María lo acompañará hasta la
cruz (cf. Jn 19,25), desde
donde su maternidad se
extenderá a todos los
discípulos de su Hijo (cf.
Jn 19,26-27). También estará
presente en el Cenáculo,
después de la resurrección y
de la ascensión, para
implorar el don del Espíritu
con los apóstoles (cf. Hch
1,14). El movimiento de amor
entre el Padre y el Hijo en
el Espíritu ha recorrido
nuestra historia; Cristo nos
atrae a sí para salvarnos
(cf. Jn 12,32). En el centro
de la fe se encuentra la
confesión de Jesús, Hijo de
Dios, nacido de mujer, que
nos introduce, mediante el
don del Espíritu santo, en
la filiación adoptiva (cf.
Ga 4,4-6).
60. Nos
dirigimos en oración a
María, madre de la Iglesia y
madre de nuestra fe.
¡Madre, ayuda nuestra fe!
Abre nuestro oído a la Palabra, para que reconozcamos la voz de Dios y su llamada.
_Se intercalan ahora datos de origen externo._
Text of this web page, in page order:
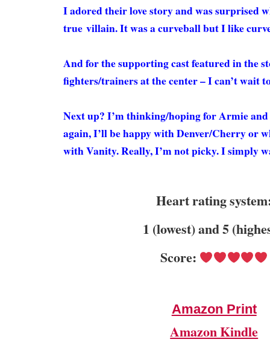
I adored their love story and was surprised
true villain. It was a curveball but I like
And for the supporting cast featured in the
fighters/trainers at the center – I can’t wait
Next up? I’m thinking/hoping for Armie and
again, I’ll be happy with Denver/Cherry or
with Vanity. Really, I’m not picky. I simply
Heart rating
1 (lowest) and 5
Score:
Amazon Print
Amazon Kindle
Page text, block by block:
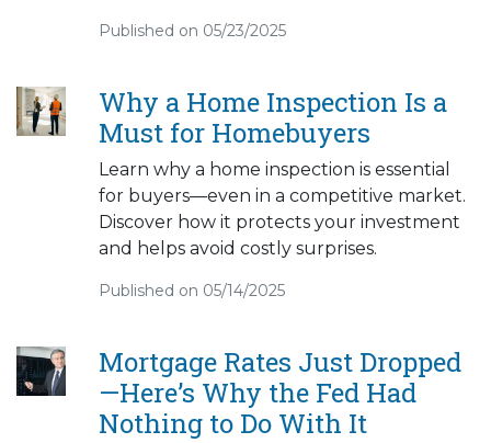
Published on 05/23/2025
Why a Home Inspection Is a
Must for Homebuyers
Learn why a home inspection is essential
for buyers—even in a competitive market.
Discover how it protects your investment
and helps avoid costly surprises.
Published on 05/14/2025
Mortgage Rates Just Dropped
—Here’s Why the Fed Had
Nothing to Do With It
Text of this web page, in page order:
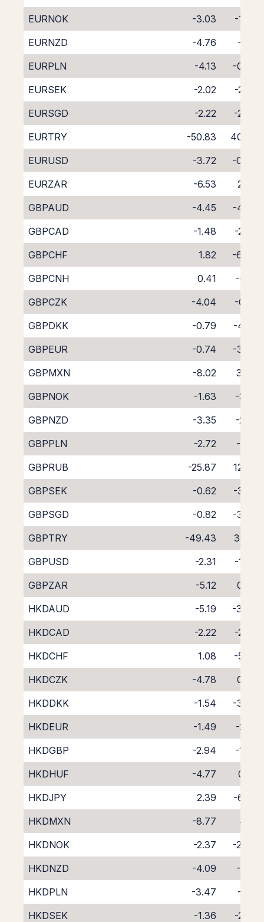
EURNOK
-3.03
-1.68
EURNZD
-4.76
-1.15
EURPLN
-4.13
-0.36
EURSEK
-2.02
-2.20
EURSGD
-2.22
-2.38
EURTRY
-50.83
40.60
EURUSD
-3.72
-0.43
EURZAR
-6.53
2.08
GBPAUD
-4.45
-4.03
GBPCAD
-1.48
-2.92
GBPCHF
1.82
-6.44
GBPCNH
0.41
-6.10
GBPCZK
-4.04
-0.61
GBPDKK
-0.79
-4.29
GBPEUR
-0.74
-3.60
GBPMXN
-8.02
3.47
GBPNOK
-1.63
-3.13
GBPNZD
-3.35
-2.61
GBPPLN
-2.72
-1.81
GBPRUB
-25.87
12.74
GBPSEK
-0.62
-3.65
GBPSGD
-0.82
-3.83
GBPTRY
-49.43
39.15
GBPUSD
-2.31
-1.88
GBPZAR
-5.12
0.63
HKDAUD
-5.19
-3.34
HKDCAD
-2.22
-2.23
HKDCHF
1.08
-5.75
HKDCZK
-4.78
0.08
HKDDKK
-1.54
-3.60
HKDEUR
-1.49
-2.91
HKDGBP
-2.94
-1.50
HKDHUF
-4.77
0.22
HKDJPY
2.39
-6.68
HKDMXN
-8.77
4.16
HKDNOK
-2.37
-2.44
HKDNZD
-4.09
-1.91
HKDPLN
-3.47
-1.12
HKDSEK
-1.36
-2.95
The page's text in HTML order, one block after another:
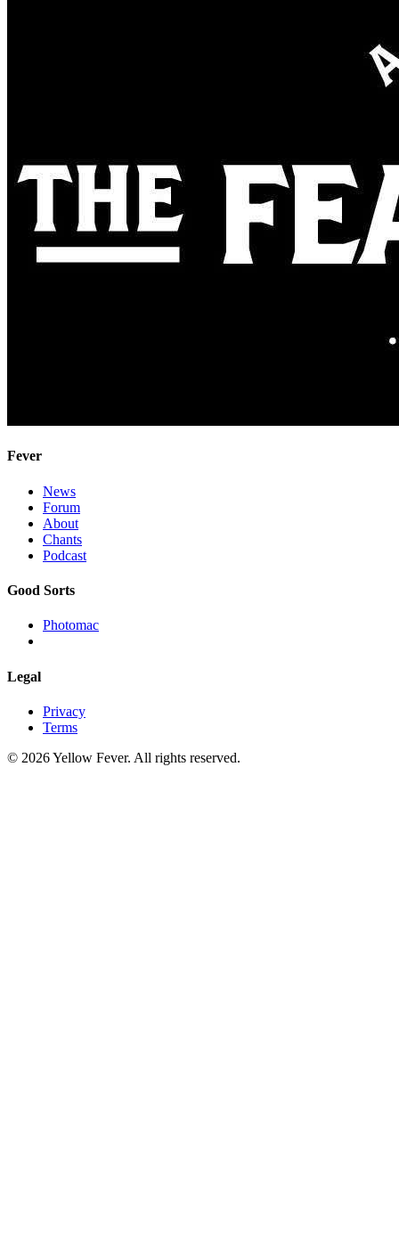
Fever
News
Forum
About
Chants
Podcast
Good Sorts
Photomac
Legal
Privacy
Terms
© 2026 Yellow Fever. All rights reserved.
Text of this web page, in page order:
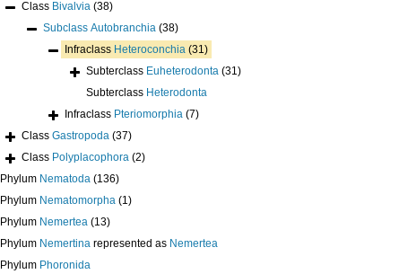
Class Bivalvia (38)
Subclass Autobranchia (38)
Infraclass Heteroconchia (31)
Subterclass Euheterodonta (31)
Subterclass Heterodonta
Infraclass Pteriomorphia (7)
Class Gastropoda (37)
Class Polyplacophora (2)
Phylum Nematoda (136)
Phylum Nematomorpha (1)
Phylum Nemertea (13)
Phylum Nemertina represented as Nemertea
Phylum Phoronida
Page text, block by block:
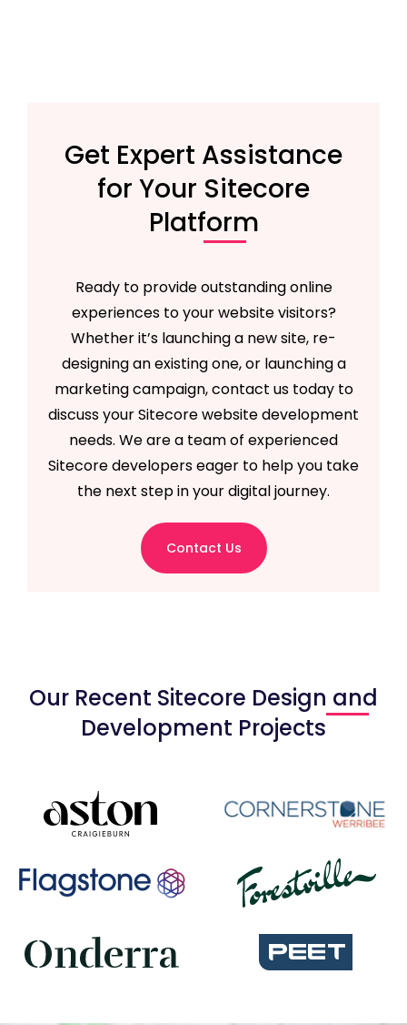
Get Expert Assistance
for Your Sitecore
Platform
Ready to provide outstanding online
experiences to your website visitors?
Whether it’s launching a new site, re-
designing an existing one, or launching a
marketing campaign, contact us today to
discuss your Sitecore website development
needs. We are a team of experienced
Sitecore developers eager to help you take
the next step in your digital journey.
Contact Us
Our Recent Sitecore Design and
Development Projects
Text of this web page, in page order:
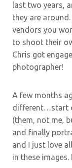
last two years,
they are
vendors you
to shoot their
Chris got
photographer!
A few months
different…start
(them, not me,
and finally
and I just love
in these
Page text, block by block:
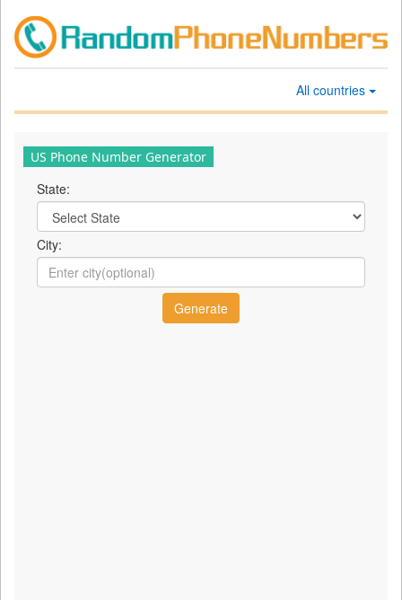
All countries
US Phone Number Generator
State:
City:
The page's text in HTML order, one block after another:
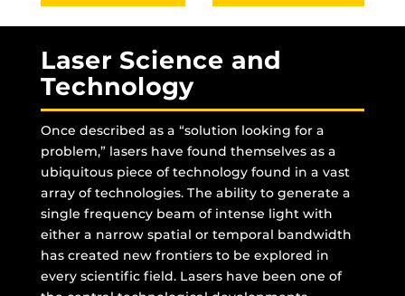
Laser Science and
Technology
Once described as a “solution looking for a
problem,” lasers have found themselves as a
ubiquitous piece of technology found in a vast
array of technologies. The ability to generate a
single frequency beam of intense light with
either a narrow spatial or temporal bandwidth
has created new frontiers to be explored in
every scientific field. Lasers have been one of
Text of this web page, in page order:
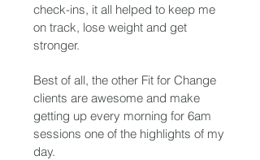
check-ins, it all helped to keep me
on track, lose weight and get
stronger.
Best of all, the other Fit for Change
clients are awesome and make
getting up every morning for 6am
sessions one of the highlights of my
day.
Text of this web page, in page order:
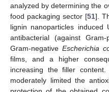
analyzed by determining the
food packaging sector [51].
lignin nanoparticles induced
antibacterial (against Gram-
Gram-negativeEscherichia
films, and a higher
increasing the filler
moderately limited the
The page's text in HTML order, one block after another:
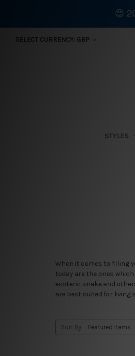
SELECT CURRENCY: GBP
STYLES
When it comes to filling
today are the ones
esoteric snake and
are best suited for living
Sort By:
😍
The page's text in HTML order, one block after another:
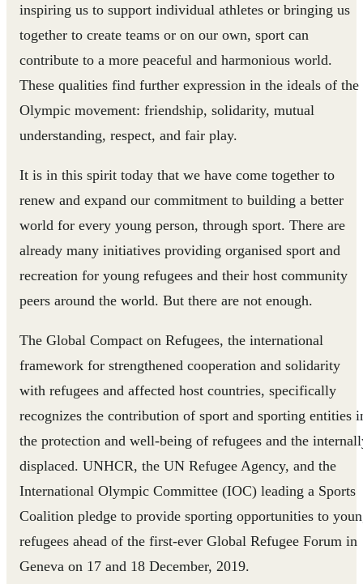
inspiring us to support individual athletes or bringing us
together to create teams or on our own, sport can
contribute to a more peaceful and harmonious world.
These qualities find further expression in the ideals of the
Olympic movement: friendship, solidarity, mutual
understanding, respect, and fair play.
It is in this spirit today that we have come together to
renew and expand our commitment to building a better
world for every young person, through sport. There are
already many initiatives providing organised sport and
recreation for young refugees and their host community
peers around the world. But there are not enough.
The Global Compact on Refugees, the international
framework for strengthened cooperation and solidarity
with refugees and affected host countries, specifically
recognizes the contribution of sport and sporting entities
the protection and well-being of refugees and the
displaced. UNHCR, the UN Refugee Agency, and the
International Olympic Committee (IOC) leading a Sports
Coalition pledge to provide sporting opportunities to
refugees ahead of the first-ever Global Refugee Forum in
Geneva on 17 and 18 December, 2019.
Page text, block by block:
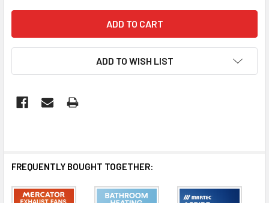
ADD TO WISH LIST
FREQUENTLY BOUGHT TOGETHER:
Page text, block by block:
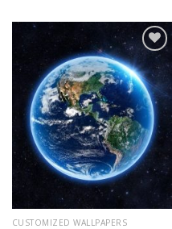
Add to
Wishlist
CUSTOMIZED WALLPAPERS

Aviva en nosotros el deseo de seguir sus pasos, saliendo de nuestra tierra y confiando en su promesa.
Ayúdanos a dejarnos tocar por su amor, para que podamos tocarlo en la fe.
Ayúdanos a fiarnos plenamente de él, a creer en su amor, sobre todo en los momentos de tribulación y de cruz, cuando nuestra fe es llamada a crecer y a madurar.
Siembra en nuestra fe la alegría del Resucitado.
Recuérdanos que quien cree no está nunca solo.
Enséñanos a mirar con los ojos de Jesús, para que él sea luz en nuestro camino.
Y que esta luz de la fe crezca continuamente en nosotros, hasta que llegue el día sin ocaso, que es el mismo Cristo, tu Hijo, nuestro Señor.
Dado en
Roma, junto a San Pedro, el
29 de junio, solemnidad de
los Santos Apóstoles Pedro y
Pablo, del año 2013, primero
de mi Pontificado.
[50] Cf. Conc. Ecum. Vat. II, Const. dogm. Lumen gentium, sobre la Iglesia, 58.